Тысяча девятьсот семьдесят четвёртый, роды тёти, маминой сестры. Она со мной, уже взрослой, как-то поделилась полушутя, видно, не желая пугать:

– В приёмном нас человек десять. Одна уже корячится, другая ещё не рожает, просто испугана. Третью стошнило, так ей тряпкой в лицо тыкали: «Вытирай, мы тут вам не слуги!» Всех побрили одной ржавой тупой бритвой. Постоянно выдавали что-то вроде «Больно, говоришь? А ноги раздвигать не больно было?»

Меня самой варварство совкового акушерства, к счастью, коснулось не в таком объёме – в первых родах приехала в роддом с головой ребёнка на тазовом дне. Но первые слова в приёмном всё равно прозвучали так:

– Куда припёрлись не по прописке?!

И потом, прямо во время схватки, когда уже вот-вот родишь:

– Фамилия?! Прописка?!

Рожавшие поймут – во время схватки говорить невозможно чисто физически.

Не перестаю поражаться манере таких вопросов (а они и сейчас задаются рожающим при поступлении!) от существа в белом халате, держащего в руках паспорт допрашиваемой…

После родов развлечений тоже хватало: например, категорический запрет носить трусы. Первые три дня крови вытекает много, ни с какими месячными не сравнить. А выдавали небольшую стопку тканевых пелёнок (или меньше, чем требуется, или впритык), и пристраивай между ног как хочешь! Если бёдра пышные, ещё как-то можно ходить в туалет и в очередь к единственному в коридоре телефону-автомату (связь с внешним миром только такая, никаких посещений). А вот если ноги худые, то пелёнка падает, и вся кровь мимо…

В те времена – на фоне подобной «человечности» – смелые и отчаявшиеся убегали в домашние роды. Чтобы чувствовать себя свободно и легко, делать то, что хочешь – греться в тёплой ванне, рожать на корточках или «в кошке», а не распятой на спине. Чтобы рядом свои, а не чужие. И можно взять ребёнка на руки и долго плакать от счастья, а не лежать под ярким светом на зашивании после рутинного и совсем ненужного разреза промежности. И слышать голос любимого, а не понукания и оскорбления персонала.

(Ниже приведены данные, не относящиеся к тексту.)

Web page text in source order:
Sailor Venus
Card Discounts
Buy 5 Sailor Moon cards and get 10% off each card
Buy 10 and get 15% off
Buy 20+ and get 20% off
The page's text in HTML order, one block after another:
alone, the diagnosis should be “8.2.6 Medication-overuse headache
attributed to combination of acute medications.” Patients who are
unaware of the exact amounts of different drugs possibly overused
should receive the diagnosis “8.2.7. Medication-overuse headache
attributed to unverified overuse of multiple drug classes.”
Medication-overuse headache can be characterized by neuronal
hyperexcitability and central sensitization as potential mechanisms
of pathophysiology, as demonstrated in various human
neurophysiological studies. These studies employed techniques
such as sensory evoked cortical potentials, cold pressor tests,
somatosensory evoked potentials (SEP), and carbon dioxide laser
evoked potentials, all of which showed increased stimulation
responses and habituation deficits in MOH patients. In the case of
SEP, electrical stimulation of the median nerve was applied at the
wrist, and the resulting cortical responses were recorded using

Я не хочу озвучивать ни имён конкретных людей, ни названий родильных центров, где они работали: кто в теме, сами всё знают. Большинство были и остаются очень профессиональными и опытными. Уверена – они стали героями того времени, бунтарями и декабристами родильного дела. Сказавшими системе «Нет!», унёсшими своих детей из режимных казематов под вывесками роддомов. Все они рисковали ради свободы и человечности, зная чем и во имя чего. Чтобы свершилось самое правильное, природное, органичное действо на свете: рождение человека в любви.

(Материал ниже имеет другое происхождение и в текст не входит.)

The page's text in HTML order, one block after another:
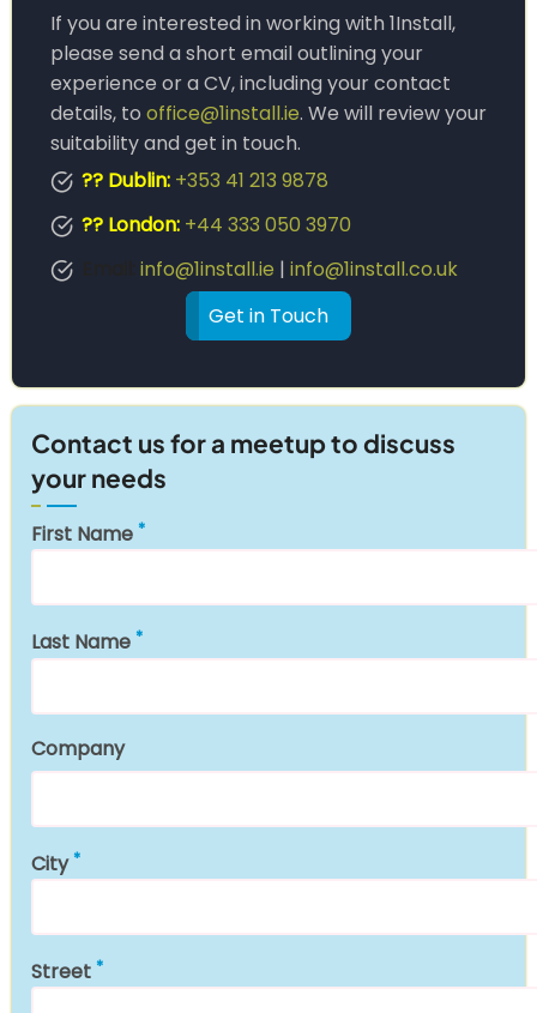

Как в условиях любой несвободы, тогда всё казалось простым и очевидным. Мы и они. Чёрное и белое. С одной стороны – бесчеловечная система, при этом обладающая возможностями медицинской помощи в экстренных случаях, с другой – мягкие, свободные домашние роды с существенными рисками угодить под каток естественного отбора.

Будучи на студенческой практике, я застала уже переломную ситуацию. В роддомах появились контракты – говоря иначе, роды за деньги. Акушерской агрессии, конечно, поубавилось: беспредельничать просто так запретили, по крайней мере законодательно, да и общество худо-бедно стало поворачиваться лицом к проблемам рождения. Начинал работать проект «Домашние роды в роддоме» – что виделось настоящим счастьем, особенно если женщина не могла похвастаться идеальным здоровьем, и в родах имелись риски.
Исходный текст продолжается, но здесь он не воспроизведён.